31.8.08

Morreu Joaquim Castro Caldas, um dos raros poetas que teimava confundir a vida com a poesia

Faleceu hoje de madrugada, com 52 anos de idade, o poeta Joaquim Castro Caldas, que se tornou conhecido por divulgar, sentir e viver a poesia nas ruas ( em Paris, por exemplo, onde declamava poesia nos jardins e nas praças a troco de dinheiro), nos cafés e bares ( nas célebres noites de poesia às segundas-feiras no bar Pinguim, no Porto), e nas escolas de todo o país como declamador convidado.
Castro Caldas publicou 11 livros de poesia ao longo da sua vida. O último foi editado ainda este ano pela Deriva com o título «Mágoa das Pedras». Alguns dos outros livros são: "Português Suave", "Berlindes e abafadores", "Convém avisar os ingleses", "Só cá vim ver o Sol", "Colheita da época" e "Há".

Joaquim Castro Caldas é como alguém já escreveu «uma das últimas vozes da poesia em que o risco é companheiro da entrega à vida na sua dimensão mais intensa»

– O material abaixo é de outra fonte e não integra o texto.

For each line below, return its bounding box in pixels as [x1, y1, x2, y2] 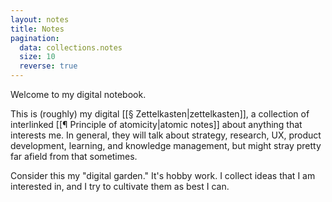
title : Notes [10, 24, 65, 34]
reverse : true [19, 61, 78, 71]
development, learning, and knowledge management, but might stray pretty [10, 140, 322, 151]
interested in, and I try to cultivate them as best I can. [10, 181, 230, 192]
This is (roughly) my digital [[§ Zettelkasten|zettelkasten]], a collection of [10, 108, 310, 120]
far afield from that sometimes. [10, 151, 138, 162]
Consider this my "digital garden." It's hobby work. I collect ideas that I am [10, 170, 316, 181]
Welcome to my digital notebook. [10, 89, 147, 100]
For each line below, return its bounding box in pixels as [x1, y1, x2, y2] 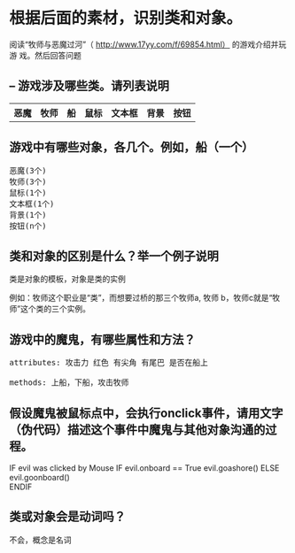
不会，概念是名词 [9, 534, 72, 545]
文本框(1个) [9, 198, 55, 209]
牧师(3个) [9, 176, 47, 187]
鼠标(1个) [9, 188, 47, 197]
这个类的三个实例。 [20, 303, 91, 314]
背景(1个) [9, 210, 47, 219]
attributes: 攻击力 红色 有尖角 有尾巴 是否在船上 [9, 357, 208, 368]
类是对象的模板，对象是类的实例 [9, 273, 126, 284]
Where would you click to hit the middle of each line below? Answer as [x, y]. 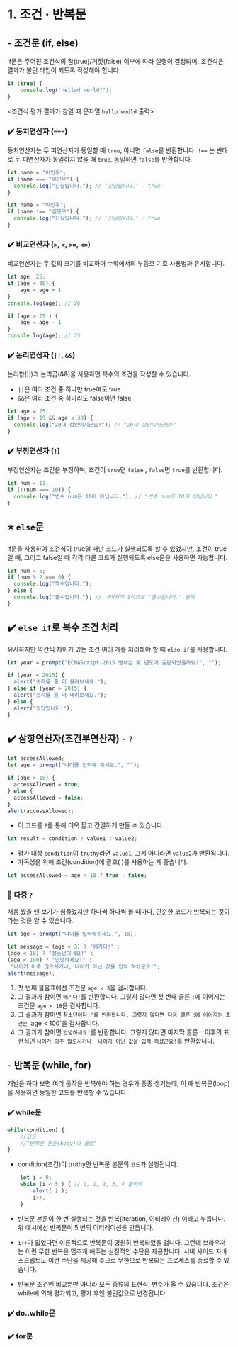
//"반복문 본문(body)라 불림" [59, 1143]
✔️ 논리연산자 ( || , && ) [41, 355]
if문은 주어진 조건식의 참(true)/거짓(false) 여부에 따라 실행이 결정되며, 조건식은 [116, 61]
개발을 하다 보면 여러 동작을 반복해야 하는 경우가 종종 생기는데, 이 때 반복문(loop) [119, 1084]
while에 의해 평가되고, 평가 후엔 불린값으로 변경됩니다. [92, 1293]
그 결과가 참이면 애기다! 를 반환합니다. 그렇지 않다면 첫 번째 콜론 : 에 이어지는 [121, 996]
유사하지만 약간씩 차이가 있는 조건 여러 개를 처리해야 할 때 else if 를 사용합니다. [118, 649]
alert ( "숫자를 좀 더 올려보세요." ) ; [60, 682]
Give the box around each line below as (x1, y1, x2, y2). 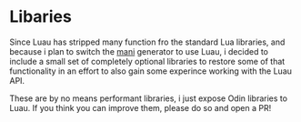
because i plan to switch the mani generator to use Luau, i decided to (9, 46, 268, 56)
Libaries (9, 6, 73, 27)
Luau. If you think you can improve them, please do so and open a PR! (9, 102, 272, 113)
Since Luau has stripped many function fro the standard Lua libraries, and (9, 36, 286, 47)
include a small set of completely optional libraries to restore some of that (9, 56, 286, 66)
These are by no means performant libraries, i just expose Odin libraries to (9, 93, 288, 104)
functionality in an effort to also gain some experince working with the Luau (9, 66, 293, 76)
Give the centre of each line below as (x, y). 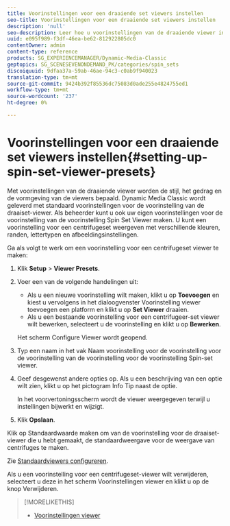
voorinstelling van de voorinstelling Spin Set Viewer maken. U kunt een (107, 219)
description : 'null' (37, 26)
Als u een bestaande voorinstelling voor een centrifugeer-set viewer (123, 317)
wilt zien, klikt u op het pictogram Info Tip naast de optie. (97, 385)
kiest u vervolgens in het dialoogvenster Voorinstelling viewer (114, 302)
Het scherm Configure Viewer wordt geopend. (82, 337)
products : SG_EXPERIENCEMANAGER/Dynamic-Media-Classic (87, 58)
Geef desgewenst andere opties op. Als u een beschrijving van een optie (119, 379)
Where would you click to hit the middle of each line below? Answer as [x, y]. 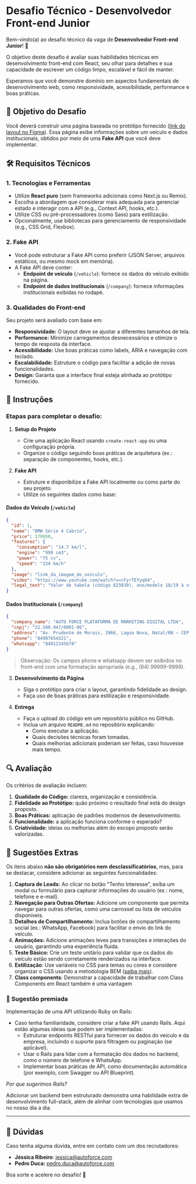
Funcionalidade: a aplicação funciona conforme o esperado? [88, 822]
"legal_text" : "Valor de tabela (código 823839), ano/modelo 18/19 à [97, 586]
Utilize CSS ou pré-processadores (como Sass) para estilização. [92, 214]
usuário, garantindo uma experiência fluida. [67, 946]
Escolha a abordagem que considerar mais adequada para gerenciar [97, 202]
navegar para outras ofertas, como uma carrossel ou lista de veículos [98, 909]
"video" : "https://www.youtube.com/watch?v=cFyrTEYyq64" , [83, 580]
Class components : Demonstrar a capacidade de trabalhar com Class [99, 978]
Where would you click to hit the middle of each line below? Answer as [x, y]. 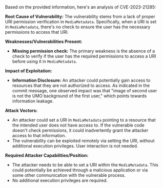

No seu último livro «Mágoa das Pedras ( editado pela Deriva) pode-se ler:

«Joaquim Castro Caldas, 52 anos, à parte dezenas de ofícios para sobreviver no Norte de África, na Europa, em Portugal e outros sítios esquisitos, desde que tem memória e se conhece que não fez nem faz outra coisa senão arte embrionária e terminal, entre centenas de aventuras, do luxo à valeta, vadio num longo percurso involuntariamente polémico de ida e volta fala-escrita ou vice-versa e documentado por registos corpo a corpo, terra a terra, sem objectivos d revelação concreta. Nada mais que esqueleto e artista, intérprete da vontade do pássaro, marginalizado irritantes porque em paz, claridade, sequer interessado em dar-se por anarka»


Num seu outro livro, «Convém Avisar os Ingleses», lê-se na contracapa:

«Nasceu em 1956, Lisboa, actor de poesia, saltimbanco, lunático praticante, diseur a tempo inteiro, teatro de vez em quando. Escola Ave-Maria, Colégio Militar, Conservatório Nacional, escola da morte e da vida, muita estrada no coração, na cabeça e no corpo. Com este, apenas 8 livros editados. A ver vamos. »




Poesia de Joaquim Castro Caldas

Devolução dos Cravos

um menino uma vez
o tal que há em nós
sujo de liberdade
todo na ponta dos pés
tentou enfiar um cravo
no cano de uma G-3

hoje um homem talvez
menino velho sem voz
democrata que se farta
mete o cravo na culatra
e puxa-a de pé atrás
com medo que o seu país

(do livro "Convém Avisar os Ingleses", Quasi Edições, 2002)




um sms

no tempo dos badalos, nos dentes do cocheiro as cartas eram sangues, levavam febrões de cavalos e freios nos segredos, atravessavam nevões e suores para mudar de mãos às descobertas e revoluções, eram sustento de escravos e romances de cortesãs, mote de folguedos e duelos afãs, as saias do mulherio armavam partos e escondiam medos, perguntava-se pelos amores e estimava-se por nós. hoje para chegar a tempo manda-se um silêncio a dizer morri, vivalma, nada, e deixam-se uns gemidos na bolsa marsupial dos cangurus, alguém é pago para ir lá buscá-los, não há órgãos, mãos e olhos, esporas e poros.